_ENTRIES SHOWN_:
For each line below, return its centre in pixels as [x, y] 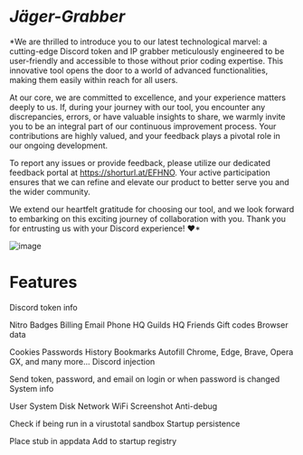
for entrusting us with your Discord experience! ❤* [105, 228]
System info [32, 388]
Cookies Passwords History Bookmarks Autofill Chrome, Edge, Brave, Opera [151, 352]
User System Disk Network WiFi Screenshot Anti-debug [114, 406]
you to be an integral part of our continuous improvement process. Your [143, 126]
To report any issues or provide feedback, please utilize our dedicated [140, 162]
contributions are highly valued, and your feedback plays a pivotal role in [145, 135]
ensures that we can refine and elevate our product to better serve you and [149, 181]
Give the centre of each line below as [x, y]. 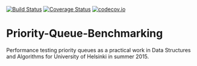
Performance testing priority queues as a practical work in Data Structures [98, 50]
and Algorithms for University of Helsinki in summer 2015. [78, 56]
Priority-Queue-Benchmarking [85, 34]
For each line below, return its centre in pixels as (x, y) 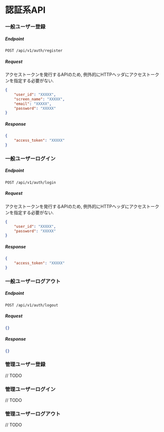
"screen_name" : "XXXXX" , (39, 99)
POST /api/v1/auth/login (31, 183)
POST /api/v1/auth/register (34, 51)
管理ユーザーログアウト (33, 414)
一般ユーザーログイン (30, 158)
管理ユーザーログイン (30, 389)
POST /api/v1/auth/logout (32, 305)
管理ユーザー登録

_TASK_:
Excluding the pictures, restate word for word the lines from the one that holds "Performance testing priority" through the last line of the entries, both ends included.

_REPLY_:
Performance testing priority queues as a practical work in Data Structures [98, 50]
and Algorithms for University of Helsinki in summer 2015. [78, 56]
Priority-Queue-Benchmarking [85, 34]
For each line below, return its centre in pixels as (x, y) 
"screen_name" : "XXXXX" , (39, 99)
POST /api/v1/auth/login (31, 183)
POST /api/v1/auth/register (34, 51)
管理ユーザーログアウト (33, 414)
一般ユーザーログイン (30, 158)
管理ユーザーログイン (30, 389)
POST /api/v1/auth/logout (32, 305)
管理ユーザー登録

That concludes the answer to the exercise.